That’s the gift of an oscillating storyline. It doesn’t demand perfection, it demands attention to our strengths through our messes, our triumphs, and our challenges.

It might sound as simple as:

“We were all a wreck this morning, weren’t we? I was grumpy for sure. I love that we are a family who knows how to have fun again even after a morning like that.”


“Figuring out this distant learning thing is hard. I’m grateful that we’ve done hard things together before. I remember when…. We always find a way to figure things out together.”


“When you kids were all younger, I remember when I lost my job and we were all so scared. It’s kind of scary like that now. We were so creative then when we…. I was so proud of how we solved problems together. Look at us doing it again now as we find ways to support other families going through the same thing!”

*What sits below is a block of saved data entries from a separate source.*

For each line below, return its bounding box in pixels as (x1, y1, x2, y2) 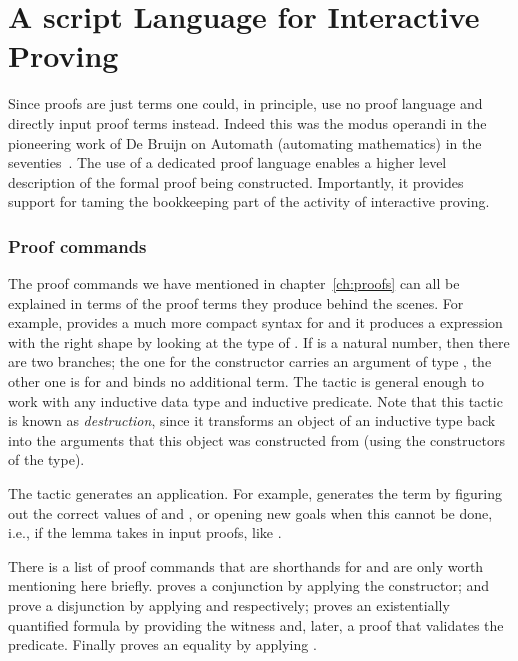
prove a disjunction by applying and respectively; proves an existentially (8, 595, 450, 615)
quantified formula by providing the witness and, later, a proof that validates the (8, 614, 504, 635)
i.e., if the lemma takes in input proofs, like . (8, 522, 282, 543)
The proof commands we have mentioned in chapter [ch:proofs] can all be (8, 273, 460, 294)
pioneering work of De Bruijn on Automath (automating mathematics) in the (8, 132, 482, 153)
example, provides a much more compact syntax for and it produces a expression (8, 312, 503, 333)
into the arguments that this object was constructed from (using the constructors (8, 429, 505, 450)
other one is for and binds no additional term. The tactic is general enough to (8, 371, 485, 392)
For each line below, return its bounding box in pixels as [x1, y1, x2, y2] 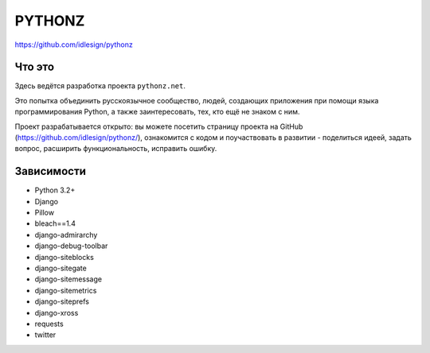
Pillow [34, 208, 55, 218]
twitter [34, 330, 57, 339]
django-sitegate [34, 263, 87, 273]
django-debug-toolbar [34, 241, 108, 250]
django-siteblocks [34, 252, 95, 262]
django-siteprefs [34, 297, 89, 306]
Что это [14, 60, 55, 74]
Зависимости [14, 165, 87, 178]
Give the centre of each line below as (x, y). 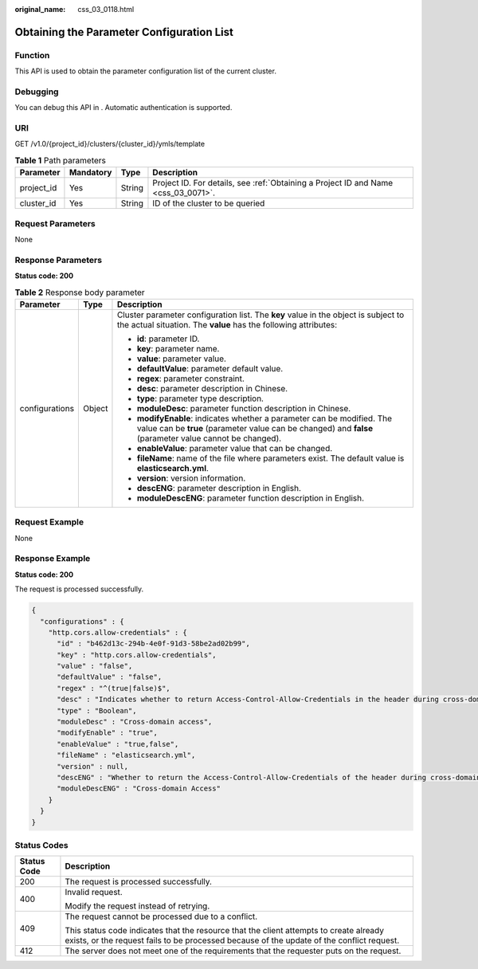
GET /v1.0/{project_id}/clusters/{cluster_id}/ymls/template (110, 144)
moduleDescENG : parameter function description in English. (251, 498)
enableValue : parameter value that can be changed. (235, 448)
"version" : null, (93, 766)
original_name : (40, 9)
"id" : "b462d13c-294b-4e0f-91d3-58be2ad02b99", (153, 644)
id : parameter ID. (168, 339)
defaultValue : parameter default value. (210, 368)
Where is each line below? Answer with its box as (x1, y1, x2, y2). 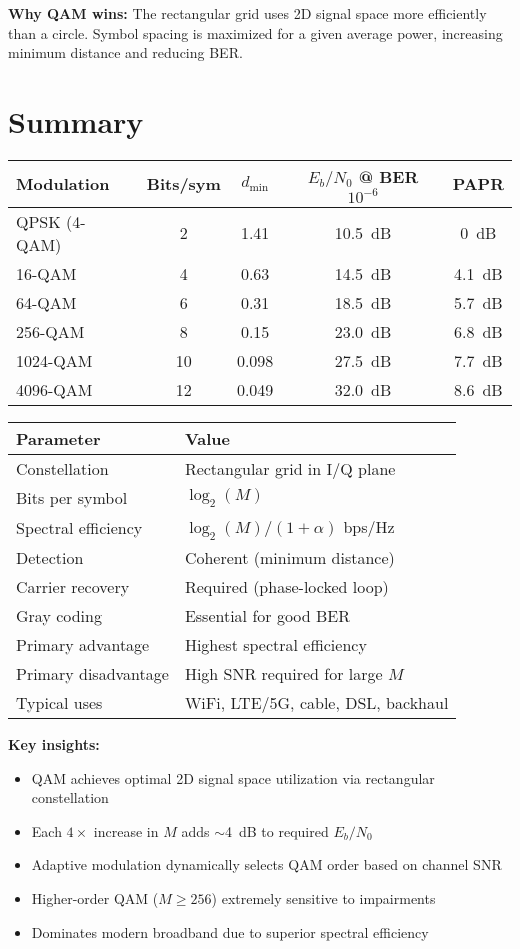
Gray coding (16, 604, 102, 628)
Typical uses (16, 691, 103, 715)
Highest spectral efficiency (184, 633, 367, 657)
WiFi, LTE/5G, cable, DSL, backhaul (184, 691, 449, 715)
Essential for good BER (184, 604, 350, 628)
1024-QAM (16, 348, 93, 372)
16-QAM (16, 261, 77, 285)
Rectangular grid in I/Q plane (184, 456, 396, 480)
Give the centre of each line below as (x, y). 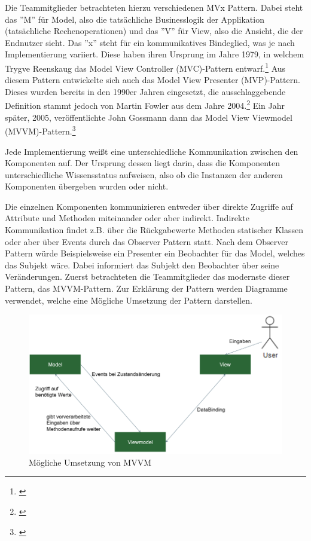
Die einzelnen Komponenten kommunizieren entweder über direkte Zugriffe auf (149, 206)
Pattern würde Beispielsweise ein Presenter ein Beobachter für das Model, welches (155, 253)
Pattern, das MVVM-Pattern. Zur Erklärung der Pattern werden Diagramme (146, 288)
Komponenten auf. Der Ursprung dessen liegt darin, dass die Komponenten (143, 163)
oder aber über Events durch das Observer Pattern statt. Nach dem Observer (147, 241)
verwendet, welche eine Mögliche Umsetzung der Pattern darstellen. (129, 300)
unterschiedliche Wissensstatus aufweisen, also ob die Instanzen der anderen (144, 174)
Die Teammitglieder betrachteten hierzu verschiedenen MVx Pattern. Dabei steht (154, 7)
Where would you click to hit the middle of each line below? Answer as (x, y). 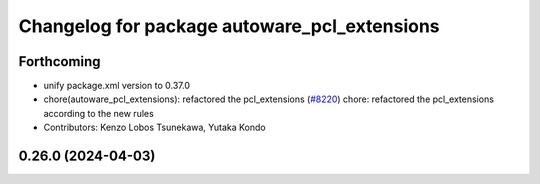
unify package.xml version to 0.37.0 (116, 86)
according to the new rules (98, 113)
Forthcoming (59, 61)
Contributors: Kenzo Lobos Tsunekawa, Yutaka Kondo (154, 127)
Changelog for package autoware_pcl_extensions (229, 26)
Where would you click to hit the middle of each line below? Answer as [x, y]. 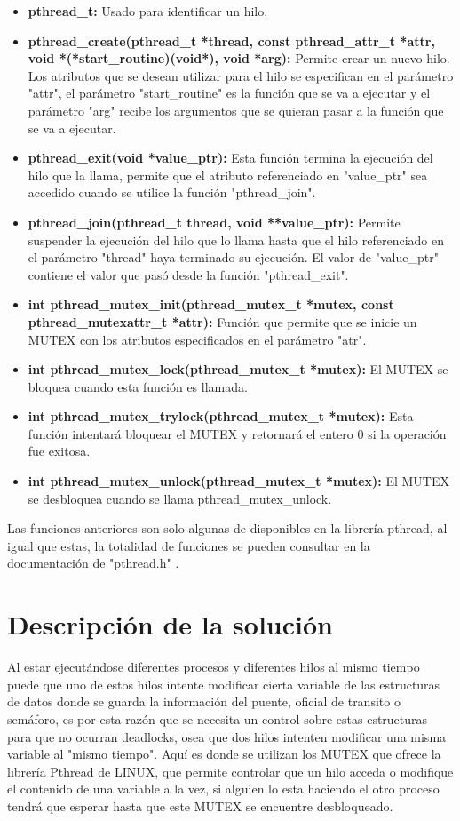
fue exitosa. [59, 451]
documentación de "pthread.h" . [93, 563]
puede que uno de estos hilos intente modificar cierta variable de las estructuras [224, 684]
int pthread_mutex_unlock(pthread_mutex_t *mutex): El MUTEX [238, 481]
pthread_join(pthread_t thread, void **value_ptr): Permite [214, 222]
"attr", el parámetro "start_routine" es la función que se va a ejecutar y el [229, 93]
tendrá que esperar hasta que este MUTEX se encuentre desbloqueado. [200, 805]
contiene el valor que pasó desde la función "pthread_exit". [188, 274]
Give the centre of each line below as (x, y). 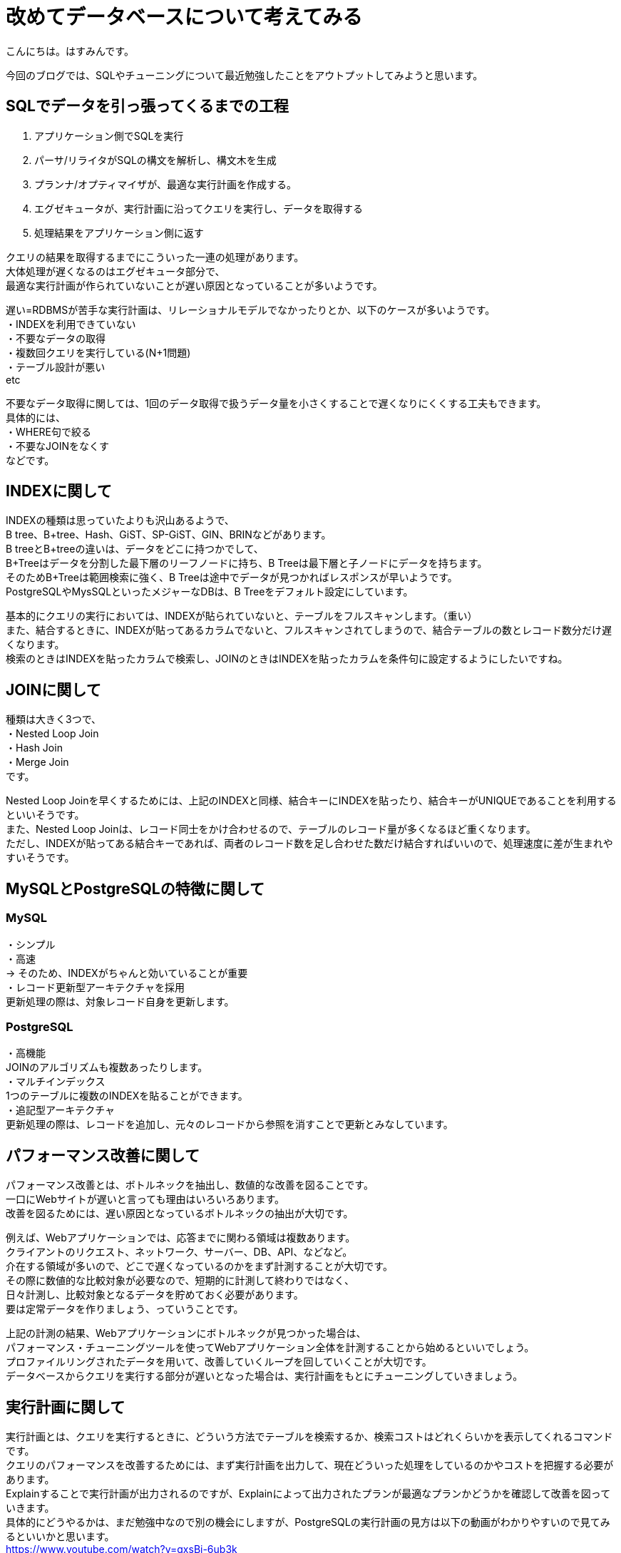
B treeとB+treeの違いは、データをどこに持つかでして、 (135, 549)
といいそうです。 (45, 815)
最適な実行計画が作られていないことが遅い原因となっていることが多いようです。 (194, 285)
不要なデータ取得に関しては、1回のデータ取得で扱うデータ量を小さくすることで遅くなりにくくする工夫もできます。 (276, 403)
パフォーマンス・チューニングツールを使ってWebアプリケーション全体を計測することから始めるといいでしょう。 (270, 1348)
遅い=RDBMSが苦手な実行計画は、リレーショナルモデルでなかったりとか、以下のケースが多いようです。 (251, 309)
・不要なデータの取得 (56, 338)
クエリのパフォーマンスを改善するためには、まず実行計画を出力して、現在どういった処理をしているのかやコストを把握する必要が (310, 1465)
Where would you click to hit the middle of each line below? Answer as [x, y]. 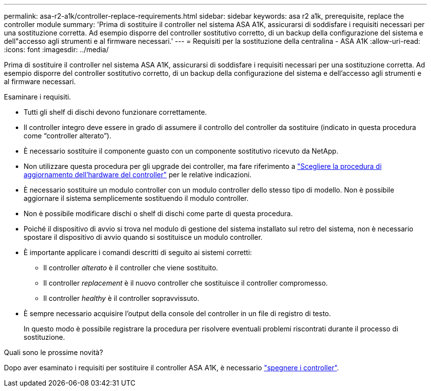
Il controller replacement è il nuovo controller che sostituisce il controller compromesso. [186, 283]
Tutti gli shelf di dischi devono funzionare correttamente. [115, 112]
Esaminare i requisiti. [38, 97]
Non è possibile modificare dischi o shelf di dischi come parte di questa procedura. [158, 213]
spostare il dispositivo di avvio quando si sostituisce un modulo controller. [143, 237]
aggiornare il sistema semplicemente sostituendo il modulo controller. [136, 198]
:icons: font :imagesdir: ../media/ [56, 49]
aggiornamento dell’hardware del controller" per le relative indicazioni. [138, 175]
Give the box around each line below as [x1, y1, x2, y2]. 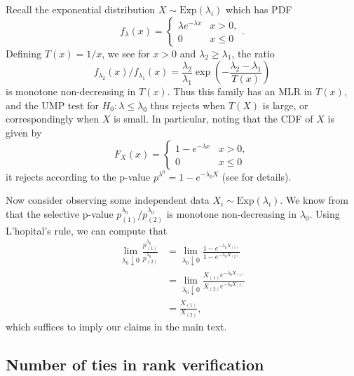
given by [6, 125, 42, 139]
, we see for [102, 46, 150, 60]
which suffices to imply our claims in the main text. [6, 319, 227, 334]
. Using [309, 206, 340, 221]
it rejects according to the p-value [6, 169, 151, 183]
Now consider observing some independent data [6, 193, 210, 207]
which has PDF [226, 2, 292, 16]
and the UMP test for [6, 97, 99, 112]
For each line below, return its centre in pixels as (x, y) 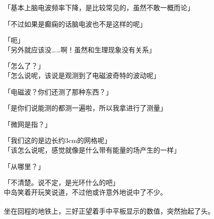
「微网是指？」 (28, 124)
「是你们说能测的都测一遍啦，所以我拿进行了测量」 (85, 108)
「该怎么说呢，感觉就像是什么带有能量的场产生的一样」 (92, 149)
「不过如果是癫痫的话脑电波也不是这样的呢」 (75, 23)
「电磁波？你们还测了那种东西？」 (58, 91)
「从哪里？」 (24, 166)
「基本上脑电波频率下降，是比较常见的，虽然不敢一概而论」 (99, 7)
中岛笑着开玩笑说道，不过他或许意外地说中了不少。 (85, 192)
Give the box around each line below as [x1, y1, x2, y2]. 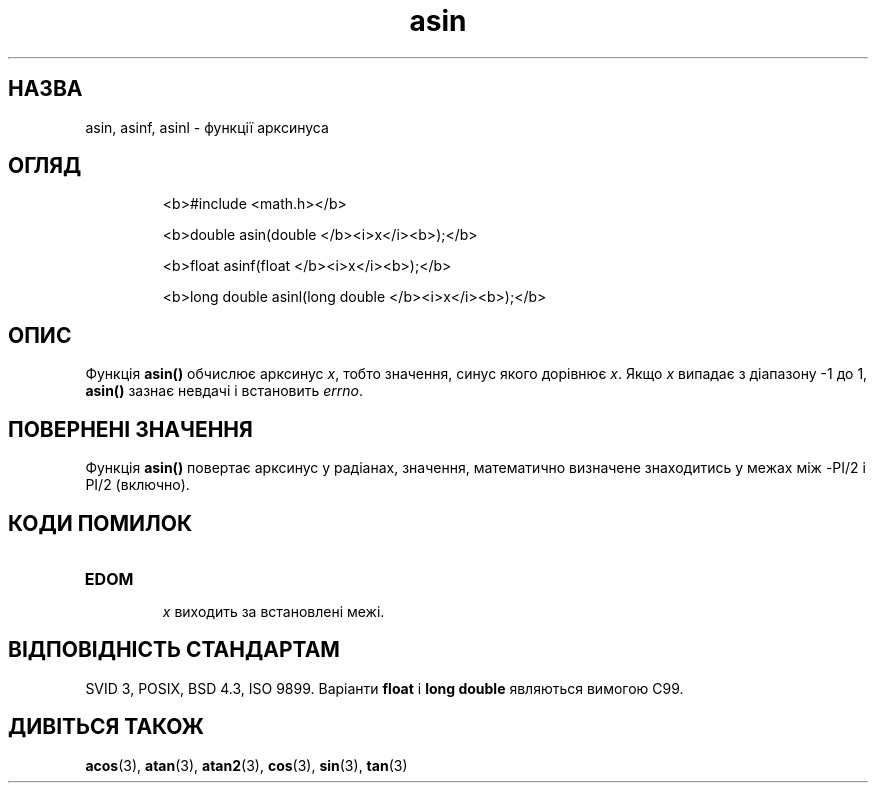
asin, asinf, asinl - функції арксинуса [85, 118, 329, 136]
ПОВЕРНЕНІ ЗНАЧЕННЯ [8, 416, 253, 442]
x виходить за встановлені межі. [162, 602, 385, 620]
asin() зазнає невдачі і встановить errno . [85, 382, 363, 400]
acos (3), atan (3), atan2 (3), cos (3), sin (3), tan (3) [85, 756, 408, 774]
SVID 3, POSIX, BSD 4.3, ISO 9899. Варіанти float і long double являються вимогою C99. [85, 679, 684, 697]
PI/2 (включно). [85, 476, 190, 494]
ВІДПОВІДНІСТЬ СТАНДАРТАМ [8, 637, 340, 663]
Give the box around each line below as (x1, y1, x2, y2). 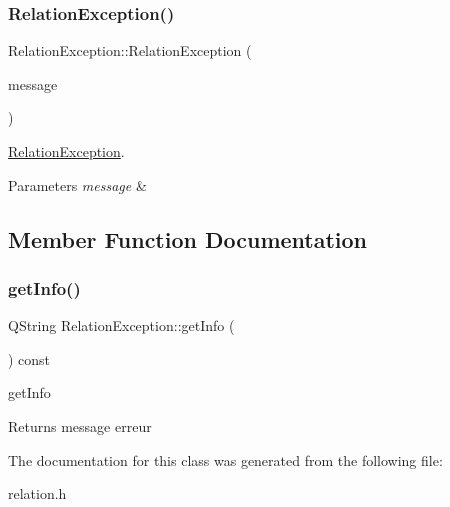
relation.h (8, 483, 67, 504)
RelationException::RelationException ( (8, 40, 252, 61)
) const (8, 348, 51, 369)
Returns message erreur (8, 415, 152, 436)
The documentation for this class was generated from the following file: (8, 449, 443, 470)
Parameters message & (8, 174, 147, 195)
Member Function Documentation (8, 223, 368, 254)
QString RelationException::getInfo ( (8, 315, 235, 336)
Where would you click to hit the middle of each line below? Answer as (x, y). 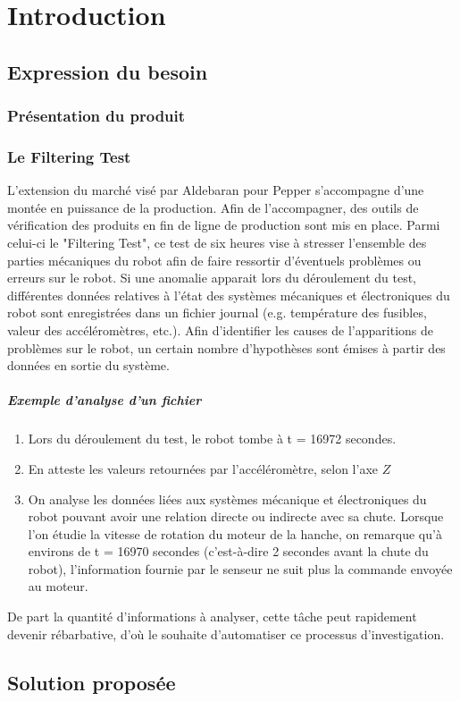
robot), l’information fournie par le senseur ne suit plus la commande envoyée (240, 568)
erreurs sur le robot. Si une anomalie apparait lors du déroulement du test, (212, 278)
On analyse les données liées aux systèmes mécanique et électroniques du (227, 498)
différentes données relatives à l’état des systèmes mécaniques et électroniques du (229, 295)
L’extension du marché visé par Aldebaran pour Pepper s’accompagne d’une (216, 190)
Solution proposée (92, 682)
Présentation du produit (96, 116)
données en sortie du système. (88, 365)
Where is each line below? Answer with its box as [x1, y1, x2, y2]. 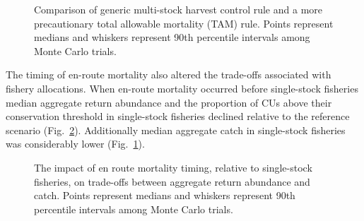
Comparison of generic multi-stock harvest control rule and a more [34, 2, 323, 16]
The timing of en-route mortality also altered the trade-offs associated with [6, 67, 331, 82]
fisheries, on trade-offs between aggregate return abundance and [34, 174, 310, 189]
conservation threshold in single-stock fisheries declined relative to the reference [6, 109, 350, 124]
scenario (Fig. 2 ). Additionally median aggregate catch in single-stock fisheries [6, 122, 346, 137]
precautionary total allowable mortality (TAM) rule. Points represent [34, 16, 334, 30]
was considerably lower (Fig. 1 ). [6, 136, 145, 151]
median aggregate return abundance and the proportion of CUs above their [6, 95, 332, 109]
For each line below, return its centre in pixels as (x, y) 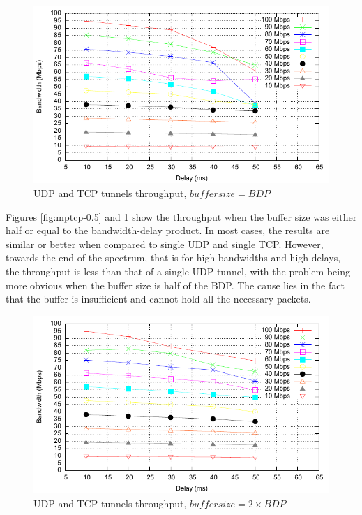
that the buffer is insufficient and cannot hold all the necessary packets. (158, 299)
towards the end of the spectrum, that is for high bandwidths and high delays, (173, 257)
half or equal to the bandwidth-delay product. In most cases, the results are (168, 230)
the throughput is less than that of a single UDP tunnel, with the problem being (178, 271)
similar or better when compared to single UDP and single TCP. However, (165, 244)
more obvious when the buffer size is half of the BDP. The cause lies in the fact (175, 285)
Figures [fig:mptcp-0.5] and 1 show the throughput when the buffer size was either (181, 216)
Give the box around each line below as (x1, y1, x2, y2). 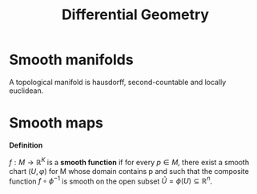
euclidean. (9, 86, 44, 95)
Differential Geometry (61, 6, 210, 24)
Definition (9, 140, 43, 150)
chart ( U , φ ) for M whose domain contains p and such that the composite (9, 166, 249, 176)
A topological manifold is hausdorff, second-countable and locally (9, 77, 227, 87)
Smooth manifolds (9, 51, 135, 69)
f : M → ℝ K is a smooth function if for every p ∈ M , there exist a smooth (9, 156, 250, 167)
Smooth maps (9, 114, 103, 132)
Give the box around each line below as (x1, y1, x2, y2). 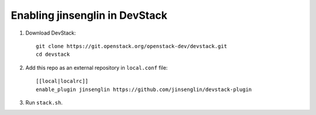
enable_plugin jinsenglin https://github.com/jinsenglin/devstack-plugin (36, 86, 252, 93)
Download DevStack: (25, 29, 76, 36)
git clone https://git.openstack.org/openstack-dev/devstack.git (36, 43, 228, 49)
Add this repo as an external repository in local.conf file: (25, 64, 168, 71)
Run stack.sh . (25, 99, 63, 106)
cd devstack (36, 51, 70, 58)
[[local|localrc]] (36, 78, 89, 84)
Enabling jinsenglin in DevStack (11, 9, 168, 22)
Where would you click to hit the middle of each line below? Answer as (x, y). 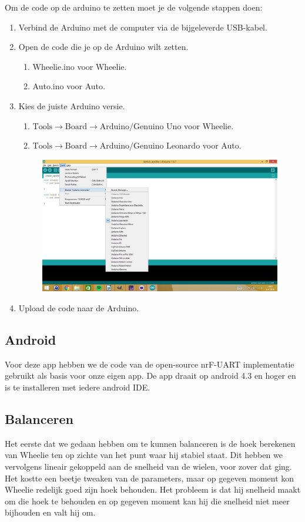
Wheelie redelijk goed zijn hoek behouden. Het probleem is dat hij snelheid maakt (153, 489)
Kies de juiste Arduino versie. (72, 105)
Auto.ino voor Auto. (69, 86)
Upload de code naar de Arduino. (79, 308)
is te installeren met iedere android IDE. (78, 387)
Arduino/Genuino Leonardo (150, 147)
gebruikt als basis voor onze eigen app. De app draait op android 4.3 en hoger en (150, 375)
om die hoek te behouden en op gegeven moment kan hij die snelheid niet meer (147, 501)
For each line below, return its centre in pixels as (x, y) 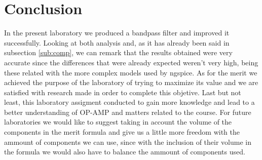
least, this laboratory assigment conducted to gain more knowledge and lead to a (129, 102)
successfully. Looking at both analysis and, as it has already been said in (117, 42)
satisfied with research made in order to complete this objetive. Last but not (123, 92)
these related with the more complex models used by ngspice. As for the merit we (131, 72)
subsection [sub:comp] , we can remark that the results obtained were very (118, 52)
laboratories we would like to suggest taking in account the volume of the (118, 122)
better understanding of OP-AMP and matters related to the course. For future (128, 112)
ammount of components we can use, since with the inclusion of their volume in (128, 142)

You have what you need to get started

Remember, research tells us that reminiscing about the everyday details of our family histories and narrating current events helps bind us together. It offers protection and builds resilience to get through this challenge and many more to come. Plus you can keep building on your family stories in ways that no one else can. There are no flash-cards that will help children understand your family’s strengths or believe in what you are capable of together. There are no online worksheets that will ensure that your children see both the uniqueness and intersections of our collective stories when this is all over. Instead, you have your love, your memories, your observations, and your creativity. With these, you can offer your kids stories of where you have been together and add new chapters as you go – one up and down at a time.